Today is the day I get started. I will be licensed as The Vicar of Holy Trinity Barnes this evening and the church plant we have been pouring ourselves into will become an 'official' reality. 

A man and a talk that has deeply impact me recently is called Born to reproduce by Dawson Trotman. Billy Graham said of Trotman that he was the man who had more influence over him than anyone else. He was the founder of the Navigators. I would commend you to both listen to the talk and read/mark/learn from the transcript of Born to reproduce and think deeply about it's implications. 

We would all do well today to let Dawson Trotman interview us, as he did to these 29 missionaries, with his two penetrating questions:

"Some time ago I talked to 29 missionary candidates. They were graduates of universities or Bible Schools or Seminaries. As a member of the board I interviewed each one over a period of five days, giving each candidate from half an hour to an hour.
Among the questions I asked were two which are very important. The first one had to do with their devotional life. “How is your devotional life?” I asked them. “How is the time you spend with the Lord? Do you feel that your devotional life is what the Lord would have it to be?”
Out of this particular group of 29 only one person said, “I believe my devotional life is what it ought to be.” To the others my question then was, “Why is your devotional life not what it should be?”

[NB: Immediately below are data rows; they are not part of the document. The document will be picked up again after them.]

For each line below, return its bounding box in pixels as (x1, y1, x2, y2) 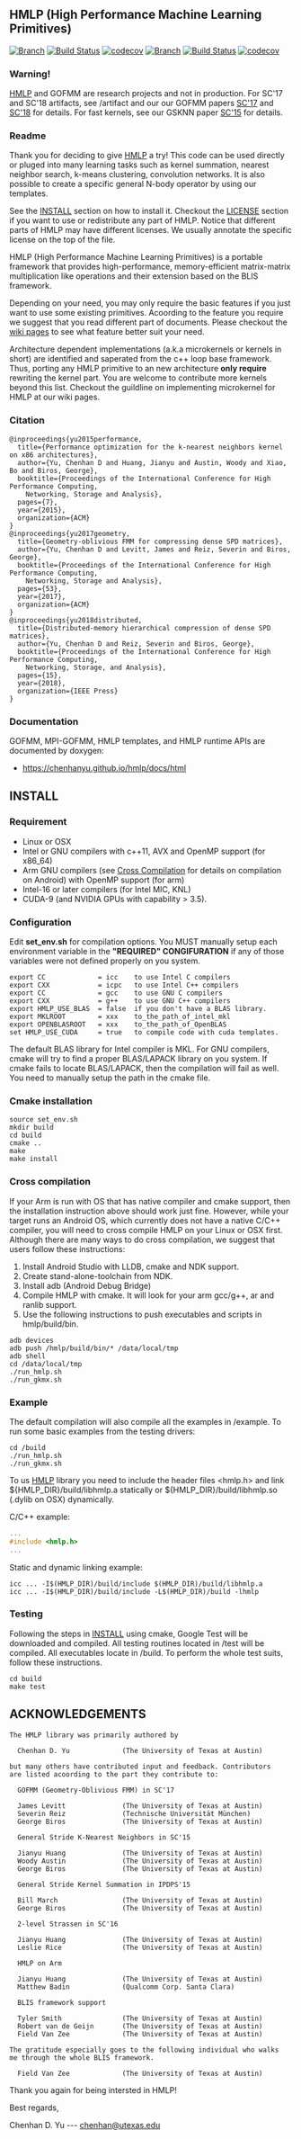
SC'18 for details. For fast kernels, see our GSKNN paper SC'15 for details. (9, 107, 283, 118)
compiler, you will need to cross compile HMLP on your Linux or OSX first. (9, 1224, 283, 1235)
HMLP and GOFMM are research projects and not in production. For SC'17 (9, 88, 283, 99)
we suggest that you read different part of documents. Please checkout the (9, 317, 288, 327)
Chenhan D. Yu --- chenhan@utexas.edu (9, 2119, 161, 2130)
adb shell (9, 1351, 47, 1361)
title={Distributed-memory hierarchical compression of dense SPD (17, 623, 271, 632)
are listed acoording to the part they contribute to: (9, 1769, 219, 1779)
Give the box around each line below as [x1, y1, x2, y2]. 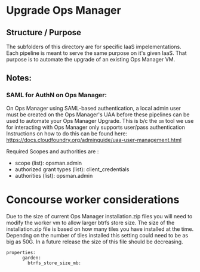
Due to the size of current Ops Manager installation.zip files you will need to [6, 212, 193, 220]
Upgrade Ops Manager [6, 4, 121, 17]
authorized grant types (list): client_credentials [14, 165, 130, 173]
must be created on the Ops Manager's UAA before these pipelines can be [6, 111, 190, 118]
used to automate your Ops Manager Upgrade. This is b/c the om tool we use [6, 117, 194, 124]
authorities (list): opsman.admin [14, 172, 93, 179]
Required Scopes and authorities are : [6, 147, 99, 155]
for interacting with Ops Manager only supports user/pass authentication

“Well, you see, I am here at this summer institute,” was a common reply. “We have a concentrated course. We do a year’s work in only ten weeks. We are so busy.”

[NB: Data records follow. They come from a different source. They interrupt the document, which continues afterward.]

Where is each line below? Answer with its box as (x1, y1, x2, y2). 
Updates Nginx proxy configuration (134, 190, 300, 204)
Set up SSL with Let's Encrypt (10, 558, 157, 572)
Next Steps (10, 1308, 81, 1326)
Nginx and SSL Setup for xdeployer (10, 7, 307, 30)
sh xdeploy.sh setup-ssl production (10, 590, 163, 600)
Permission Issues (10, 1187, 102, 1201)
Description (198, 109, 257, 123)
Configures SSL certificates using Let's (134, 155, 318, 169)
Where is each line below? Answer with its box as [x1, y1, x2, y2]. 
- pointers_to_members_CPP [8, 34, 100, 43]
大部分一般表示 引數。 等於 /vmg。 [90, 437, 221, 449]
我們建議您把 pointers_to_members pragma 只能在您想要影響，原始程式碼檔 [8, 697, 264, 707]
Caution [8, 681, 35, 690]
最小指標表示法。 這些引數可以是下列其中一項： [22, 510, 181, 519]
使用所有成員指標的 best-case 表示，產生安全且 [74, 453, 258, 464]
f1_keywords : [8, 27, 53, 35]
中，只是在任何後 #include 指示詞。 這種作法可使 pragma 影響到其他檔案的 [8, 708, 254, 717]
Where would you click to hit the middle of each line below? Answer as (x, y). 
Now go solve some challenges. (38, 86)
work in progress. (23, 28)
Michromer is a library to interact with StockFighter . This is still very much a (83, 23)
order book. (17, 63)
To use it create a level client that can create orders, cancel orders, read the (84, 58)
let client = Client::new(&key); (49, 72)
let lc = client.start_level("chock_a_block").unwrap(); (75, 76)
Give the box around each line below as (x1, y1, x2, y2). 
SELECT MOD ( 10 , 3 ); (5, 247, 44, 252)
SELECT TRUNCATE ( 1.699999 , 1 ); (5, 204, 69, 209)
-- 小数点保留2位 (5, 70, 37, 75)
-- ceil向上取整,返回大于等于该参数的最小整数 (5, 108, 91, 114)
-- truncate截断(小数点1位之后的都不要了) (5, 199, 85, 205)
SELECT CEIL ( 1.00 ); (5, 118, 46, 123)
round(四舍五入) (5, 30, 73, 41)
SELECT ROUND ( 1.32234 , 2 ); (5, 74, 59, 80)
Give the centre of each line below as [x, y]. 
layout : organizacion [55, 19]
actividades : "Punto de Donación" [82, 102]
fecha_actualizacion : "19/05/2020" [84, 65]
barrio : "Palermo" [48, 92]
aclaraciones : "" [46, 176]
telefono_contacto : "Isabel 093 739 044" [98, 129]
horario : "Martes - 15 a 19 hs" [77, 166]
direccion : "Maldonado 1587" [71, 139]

I said, “All right. Let’s back up to when you were in college. Did you have victory in your devotional life then?” “Well, not exactly.”

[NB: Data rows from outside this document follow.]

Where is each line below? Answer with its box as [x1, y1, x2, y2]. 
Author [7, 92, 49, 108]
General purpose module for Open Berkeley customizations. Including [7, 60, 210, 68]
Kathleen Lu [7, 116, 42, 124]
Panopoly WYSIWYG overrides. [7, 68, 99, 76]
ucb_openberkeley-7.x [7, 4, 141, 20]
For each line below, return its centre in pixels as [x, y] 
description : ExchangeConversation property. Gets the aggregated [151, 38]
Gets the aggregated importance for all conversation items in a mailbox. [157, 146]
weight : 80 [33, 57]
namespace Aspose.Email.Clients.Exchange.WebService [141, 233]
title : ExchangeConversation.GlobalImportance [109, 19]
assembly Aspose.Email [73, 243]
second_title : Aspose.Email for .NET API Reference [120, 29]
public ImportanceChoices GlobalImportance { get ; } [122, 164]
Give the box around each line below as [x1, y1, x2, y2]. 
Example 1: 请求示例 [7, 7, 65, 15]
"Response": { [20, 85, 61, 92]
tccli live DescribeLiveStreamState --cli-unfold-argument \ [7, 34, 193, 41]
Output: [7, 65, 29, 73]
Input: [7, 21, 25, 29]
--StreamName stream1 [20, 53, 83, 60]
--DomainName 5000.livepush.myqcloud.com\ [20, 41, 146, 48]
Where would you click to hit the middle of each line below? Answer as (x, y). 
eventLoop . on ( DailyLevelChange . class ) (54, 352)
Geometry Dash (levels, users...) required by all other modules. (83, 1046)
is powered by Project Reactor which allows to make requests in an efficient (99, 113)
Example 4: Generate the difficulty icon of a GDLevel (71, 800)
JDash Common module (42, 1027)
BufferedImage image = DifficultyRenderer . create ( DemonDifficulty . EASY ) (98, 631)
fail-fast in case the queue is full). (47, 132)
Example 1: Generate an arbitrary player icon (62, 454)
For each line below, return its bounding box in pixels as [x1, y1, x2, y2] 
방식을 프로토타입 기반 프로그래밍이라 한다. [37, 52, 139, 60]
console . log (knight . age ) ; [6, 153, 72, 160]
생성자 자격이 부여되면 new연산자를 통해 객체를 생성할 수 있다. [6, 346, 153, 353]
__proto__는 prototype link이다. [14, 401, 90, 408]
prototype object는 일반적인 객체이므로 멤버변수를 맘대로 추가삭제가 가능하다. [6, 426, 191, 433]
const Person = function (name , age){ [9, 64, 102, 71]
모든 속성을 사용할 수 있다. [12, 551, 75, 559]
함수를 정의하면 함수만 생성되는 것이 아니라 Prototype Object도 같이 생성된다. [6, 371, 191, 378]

The other question I asked them was. “You are going out to the foreign field. You hope to be used by the Lord in winning men and women to Christ. Is that right’?”
“Y es.”
‘You want them to go on and live the victorious life, don’t you? You don’t want them just to make a decision and then go back into the world, do you’?”
Then may I ask you something more? How many persons do you know by name today who were won to Christ by you and are living for Him?
The majority had to admit that they were ready to cross an ocean and learn a foreign language. but they had not won their first soul who was going on with Jesus Christ. A number of them said that they got many people to go to church; others said they had persuaded some to go forward when the invitation was given.
I asked, ‘Are they living for Christ now’?”
Their eyes dropped. I then continued, “How do you expect that by crossing an ocean and speaking in a foreign language with people who are suspicious of you, whose way of life is unfamiliar, you will be able to do there what you have not yet done here?”
We traced back and found that never since they came to know the Saviour had they had a period of victory in their devotional lives. That was one of the reasons for their sterility—lack of communion with Christ.
These questions do not apply to missionaries and prospective missionaries only. They apply to all of God’s people. Every one of His children ought to be a reproducer.